(Records excerpted from a collection)
%%

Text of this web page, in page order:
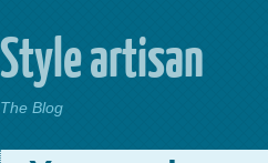
Style artisan
The Blog
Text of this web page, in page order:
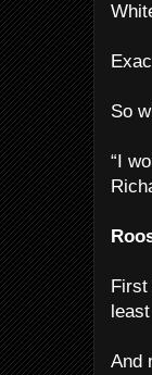
So
“I
First
And
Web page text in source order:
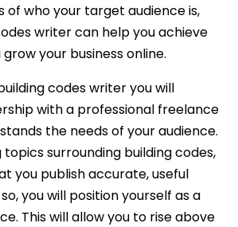
of who your target audience is,
writer can help you achieve
your business online.
codes writer you will
with a professional freelance
the needs of your audience.
surrounding building codes,
you publish accurate, useful
you will position yourself as a
This will allow you to rise above
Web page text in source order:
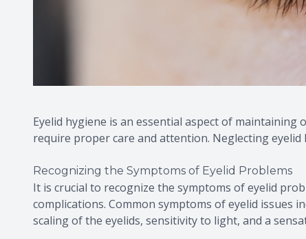
Eyelid hygiene is an essential aspect of
require proper care and attention. Neglecting
Recognizing the Symptoms of Eyelid Problems
It is crucial to recognize the symptoms of eyelid
complications. Common symptoms of eyelid issues
scaling of the eyelids, sensitivity to light, and a
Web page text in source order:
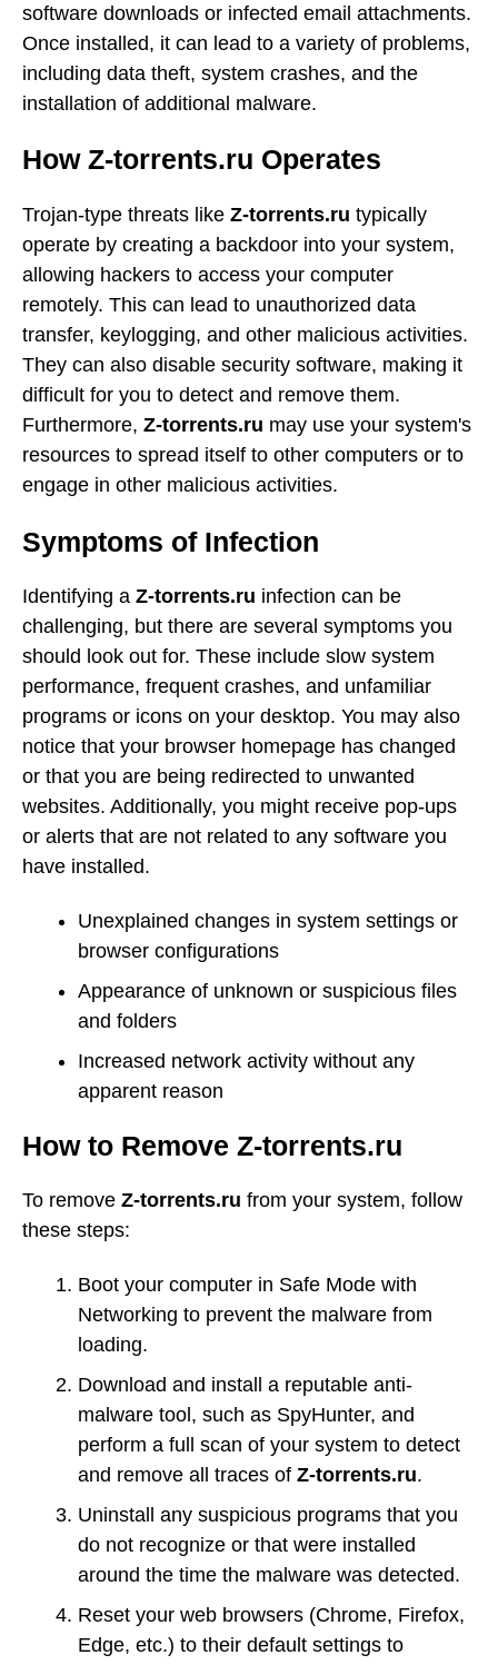
software downloads or infected email attachments.
Once installed, it can lead to a variety of problems,
including data theft, system crashes, and the
installation of additional malware.
How Z-torrents.ru Operates
Trojan-type threats like Z-torrents.ru typically
operate by creating a backdoor into your system,
allowing hackers to access your computer
remotely. This can lead to unauthorized data
transfer, keylogging, and other malicious activities.
They can also disable security software, making it
difficult for you to detect and remove them.
Furthermore, Z-torrents.ru may use your system's
resources to spread itself to other computers or to
engage in other malicious activities.
Symptoms of Infection
Identifying a Z-torrents.ru infection can be
challenging, but there are several symptoms you
should look out for. These include slow system
performance, frequent crashes, and unfamiliar
programs or icons on your desktop. You may also
notice that your browser homepage has changed
or that you are being redirected to unwanted
websites. Additionally, you might receive pop-ups
or alerts that are not related to any software you
have installed.
Unexplained changes in system settings or
browser configurations
Appearance of unknown or suspicious files
and folders
Increased network activity without any
apparent reason
How to Remove Z-torrents.ru
To remove Z-torrents.ru from your system, follow
these steps:
Boot your computer in Safe Mode with
Networking to prevent the malware from
loading.
Download and install a reputable anti-
malware tool, such as SpyHunter, and
perform a full scan of your system to detect
and remove all traces of Z-torrents.ru.
Uninstall any suspicious programs that you
do not recognize or that were installed
around the time the malware was detected.
Reset your web browsers (Chrome, Firefox,
Edge, etc.) to their default settings to
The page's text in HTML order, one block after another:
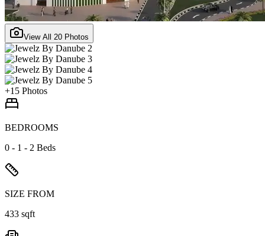
View All 20 Photos
+15 Photos
BEDROOMS
0 - 1 - 2 Beds
SIZE FROM
433 sqft
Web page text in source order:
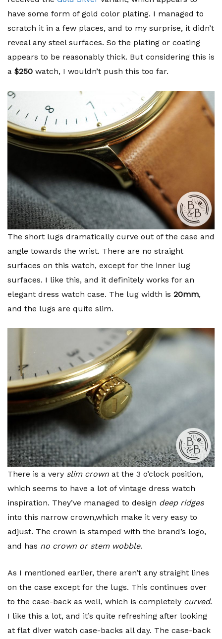
have some form of gold color plating. I managed to
scratch it in a few places, and to my surprise, it didn’t
reveal any steel surfaces. So the plating or coating
appears to be reasonably thick. But considering this is
a $250 watch, I wouldn’t push this too far.
The short lugs dramatically curve out of the case and
angle towards the wrist. There are no straight
surfaces on this watch, except for the inner lug
surfaces. I like this, and it definitely works for an
elegant dress watch case. The lug width is 20mm,
and the lugs are quite slim.
There is a very slim crown at the 3 o’clock position,
which seems to have a lot of vintage dress watch
inspiration. They’ve managed to design deep ridges
into this narrow crown,which make it very easy to
adjust. The crown is stamped with the brand’s logo,
and has no crown or stem wobble.
As I mentioned earlier, there aren’t any straight lines
on the case except for the lugs. This continues over
to the case-back as well, which is completely curved.
I like this a lot, and it’s quite refreshing after looking
at flat diver watch case-backs all day. The case-back
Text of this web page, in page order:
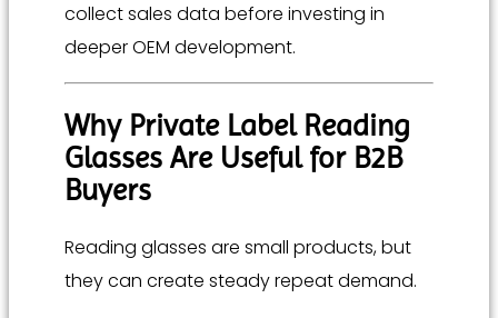
collect sales data before investing in
deeper OEM development.
Why Private Label Reading
Glasses Are Useful for B2B
Buyers
Reading glasses are small products, but
they can create steady repeat demand.
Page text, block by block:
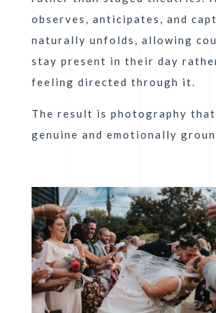
observes, anticipates, and
naturally unfolds, allowing
stay present in their day
feeling directed through it.
The result is photography
genuine and emotionally
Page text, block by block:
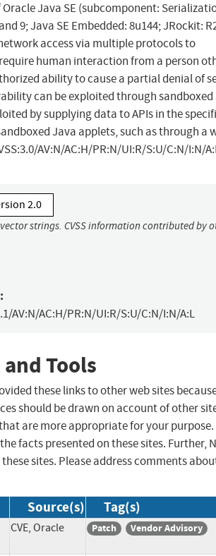
Java SE (subcomponent:
9; Java SE Embedded: 8u144; JRockit:
access via multiple protocols to
human interaction from a person
ability to cause a partial denial of
can be exploited through sandboxed
by supplying data to APIs in the
Java applets, such as through a
AV:N/AC:H/PR:N/UI:R/S:U/C:N/I:N/
2.0
strings. CVSS information contributed by
AV:N/AC:H/PR:N/UI:R/S:U/C:N/I:N/A:L
Tools
these links to other web sites
should be drawn on account of other
are more appropriate for your purpose.
facts presented on these sites. Further,
sites. Please address comments
Source(s) Tag(s)
CVE, Oracle Patch Vendor Advisory
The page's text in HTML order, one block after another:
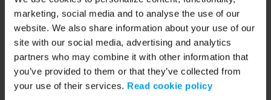
marketing, social media and to analyse the use of our
website. We also share information about your use of our
site with our social media, advertising and analytics
partners who may combine it with other information that
you’ve provided to them or that they’ve collected from
your use of their services. Read cookie policy
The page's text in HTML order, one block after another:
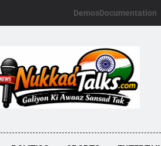
DemosDocumentation
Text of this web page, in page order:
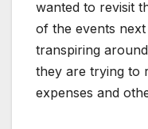
wanted to revisit
of the events
transpiring
they are trying to
expenses and
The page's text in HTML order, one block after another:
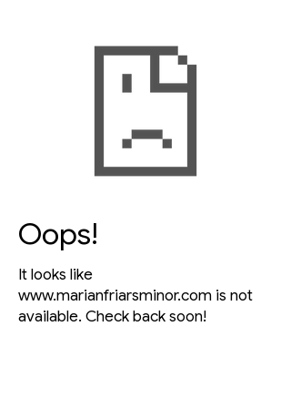
Oops!
It looks like
www.marianfriarsminor.com is not
available. Check back soon!
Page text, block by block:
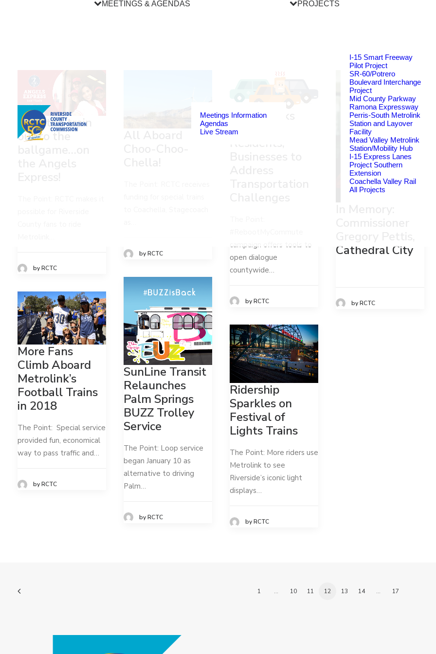
MEETINGS & AGENDAS
Meetings Information
Agendas
Live Stream
PROJECTS
I-15 Smart Freeway
Pilot Project
SR-60/Potrero
Boulevard Interchange
Project
Mid County Parkway
Ramona Expressway
Perris-South Metrolink
Station and Layover
Facility
Mead Valley Metrolink
Station/Mobility Hub
I-15 Express Lanes
Project Southern
Extension
Coachella Valley Rail
All Projects
Take the train
out to the
by RCTC
by RCTC
RCTC Seeks
Input from
campaign offers tools to
open dialogue
countywide…
by RCTC
Cathedral City
by RCTC
SunLine Transit
Relaunches
Palm Springs
BUZZ Trolley
Service
The Point: Loop service
began January 10 as
alternative to driving
Palm…
by RCTC
More Fans
Climb Aboard
Metrolink’s
Football Trains
in 2018
The Point: Special service
provided fun, economical
way to pass traffic and…
by RCTC
Ridership
Sparkles on
Festival of
Lights Trains
The Point: More riders use
Metrolink to see
Riverside’s iconic light
displays…
by RCTC
1 … 10 11 12 13 14 … 17
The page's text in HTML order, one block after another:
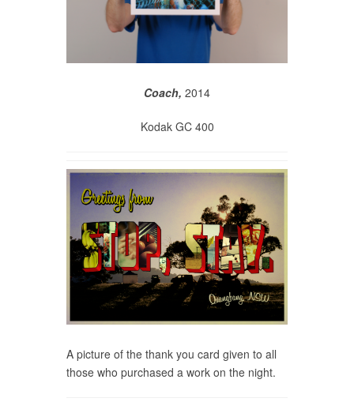
Coach, 2014
Kodak GC 400
A picture of the thank you card given to all
those who purchased a work on the night.
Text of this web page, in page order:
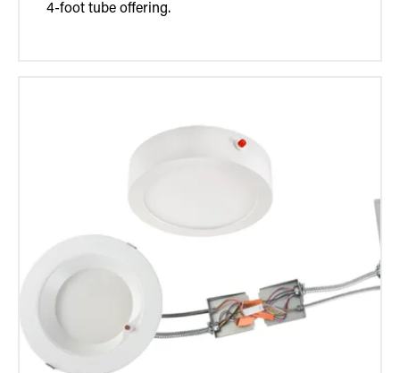
4-foot tube offering.
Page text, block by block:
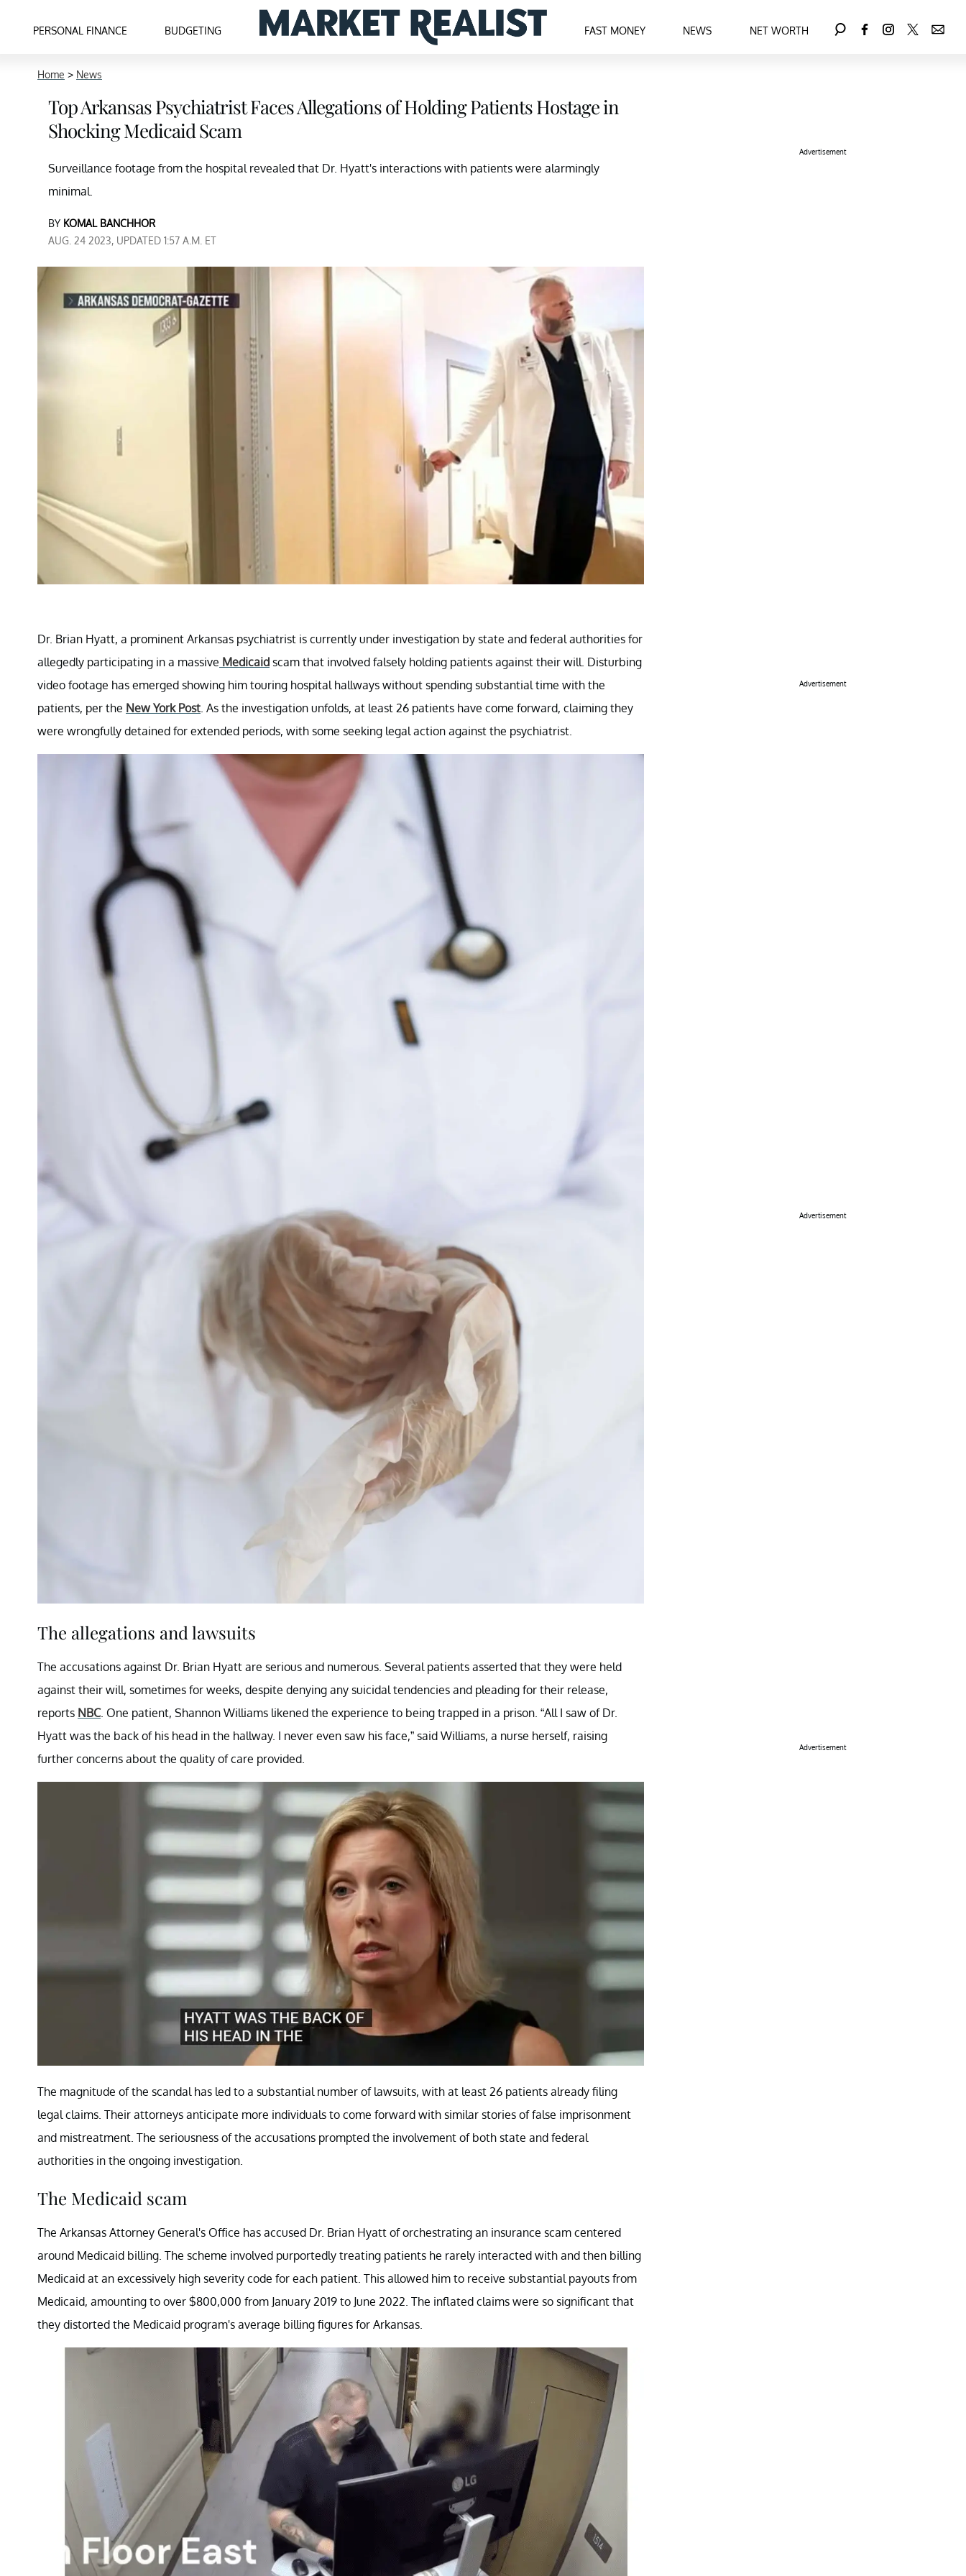
PERSONAL FINANCE BUDGETING FAST MONEY NEWS NET WORTH
Home > News
Top Arkansas Psychiatrist Faces Allegations of Holding Patients Hostage in
Shocking Medicaid Scam
Surveillance footage from the hospital revealed that Dr. Hyatt's interactions with patients were alarmingly
minimal.
BY KOMAL BANCHHOR
AUG. 24 2023, UPDATED 1:57 A.M. ET
Dr. Brian Hyatt, a prominent Arkansas psychiatrist is currently under investigation by state and federal authorities for
allegedly participating in a massive Medicaid scam that involved falsely holding patients against their will. Disturbing
video footage has emerged showing him touring hospital hallways without spending substantial time with the
patients, per the New York Post . As the investigation unfolds, at least 26 patients have come forward, claiming they
were wrongfully detained for extended periods, with some seeking legal action against the psychiatrist.
The allegations and lawsuits
The accusations against Dr. Brian Hyatt are serious and numerous. Several patients asserted that they were held
against their will, sometimes for weeks, despite denying any suicidal tendencies and pleading for their release,
reports NBC. One patient, Shannon Williams likened the experience to being trapped in a prison. “All I saw of Dr.
Hyatt was the back of his head in the hallway. I never even saw his face,” said Williams, a nurse herself, raising
further concerns about the quality of care provided.
The magnitude of the scandal has led to a substantial number of lawsuits, with at least 26 patients already filing
legal claims. Their attorneys anticipate more individuals to come forward with similar stories of false imprisonment
and mistreatment. The seriousness of the accusations prompted the involvement of both state and federal
authorities in the ongoing investigation.
The Medicaid scam
The Arkansas Attorney General's Office has accused Dr. Brian Hyatt of orchestrating an insurance scam centered
around Medicaid billing. The scheme involved purportedly treating patients he rarely interacted with and then billing
Medicaid at an excessively high severity code for each patient. This allowed him to receive substantial payouts from
Medicaid, amounting to over $800,000 from January 2019 to June 2022. The inflated claims were so significant that
they distorted the Medicaid program's average billing figures for Arkansas.
Advertisement
Advertisement
Advertisement
Advertisement
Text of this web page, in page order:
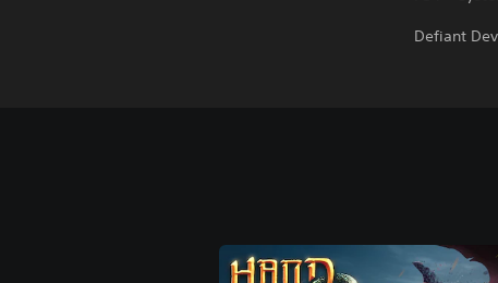
Defiant
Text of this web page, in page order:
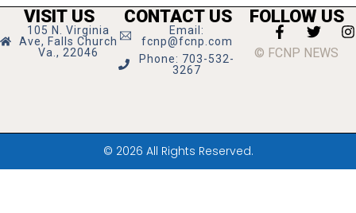
VISIT US
105 N. Virginia
Ave, Falls Church
Va., 22046
CONTACT US
Email:
fcnp@fcnp.com
Phone: 703-532-
3267
FOLLOW US
© FCNP NEWS
© 2026 All Rights Reserved.
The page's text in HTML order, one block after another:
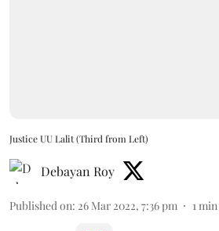
Justice UU Lalit (Third from Left)
Debayan Roy
Published on: 26 Mar 2022, 7:36 pm 1
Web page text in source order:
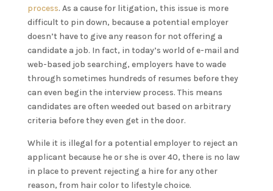
process. As a cause for litigation, this issue is more
difficult to pin down, because a potential employer
doesn’t have to give any reason for not offering a
candidate a job. In fact, in today’s world of e-mail and
web-based job searching, employers have to wade
through sometimes hundreds of resumes before they
can even begin the interview process. This means
candidates are often weeded out based on arbitrary
criteria before they even get in the door.
While it is illegal for a potential employer to reject an
applicant because he or she is over 40, there is no law
in place to prevent rejecting a hire for any other
reason, from hair color to lifestyle choice.
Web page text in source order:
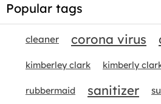
Popular tags
cleaner corona virus
kimberley clark kimberly
rubbermaid sanitizer
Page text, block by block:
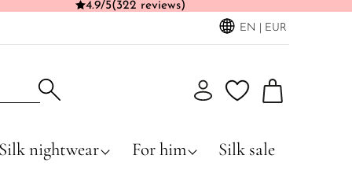
4.9/5(322 reviews)
EN | EUR
Silk nightwear For him Silk sale

%%

=== Description of the task ===
Which lines of the entries above contain the word "least"? Copy each of them.

=== Result of this task ===
patients, per the New York Post . As the investigation unfolds, at least 26 patients have come forward, claiming they
The magnitude of the scandal has led to a substantial number of lawsuits, with at least 26 patients already filing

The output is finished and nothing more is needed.